:: GIVEN RECORDS ::
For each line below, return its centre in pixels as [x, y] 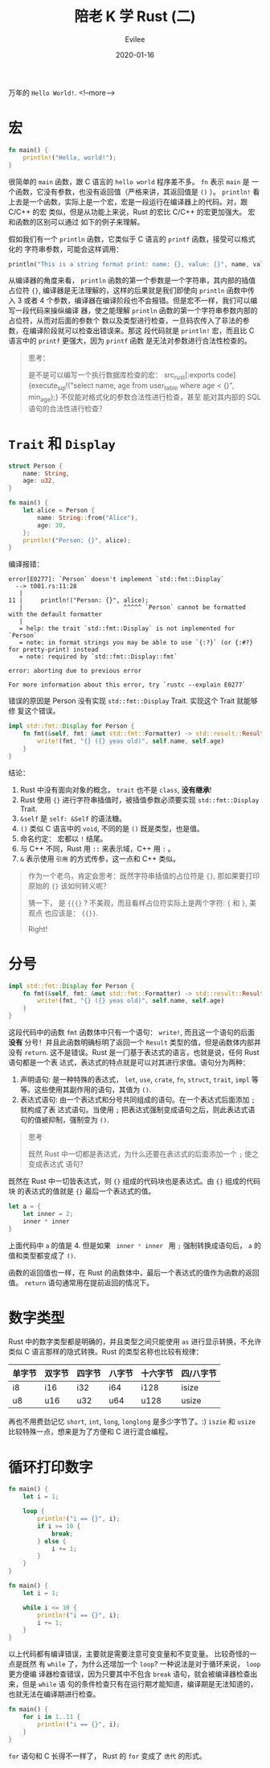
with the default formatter [55, 615]
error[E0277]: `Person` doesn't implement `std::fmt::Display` [117, 579]
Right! [38, 929]
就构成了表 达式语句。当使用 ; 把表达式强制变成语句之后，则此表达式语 [137, 1110]
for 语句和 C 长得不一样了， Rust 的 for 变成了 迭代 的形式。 [107, 1756]
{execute [43, 385]
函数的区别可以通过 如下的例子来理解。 [80, 221]
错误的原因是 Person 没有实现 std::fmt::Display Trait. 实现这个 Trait [122, 701]

:: EXERCISE DIRECTIONS ::
The entries above need to be output again in full, exactly, and without pictures.

:: THE COMPLETED TASK ::
For each line below, return its centre in pixels as [x, y] 
with the default formatter [55, 615]
error[E0277]: `Person` doesn't implement `std::fmt::Display` [117, 579]
Right! [38, 929]
就构成了表 达式语句。当使用 ; 把表达式强制变成语句之后，则此表达式语 [137, 1110]
for 语句和 C 长得不一样了， Rust 的 for 变成了 迭代 的形式。 [107, 1756]
{execute [43, 385]
函数的区别可以通过 如下的例子来理解。 [80, 221]
错误的原因是 Person 没有实现 std::fmt::Display Trait. 实现这个 Trait [122, 701]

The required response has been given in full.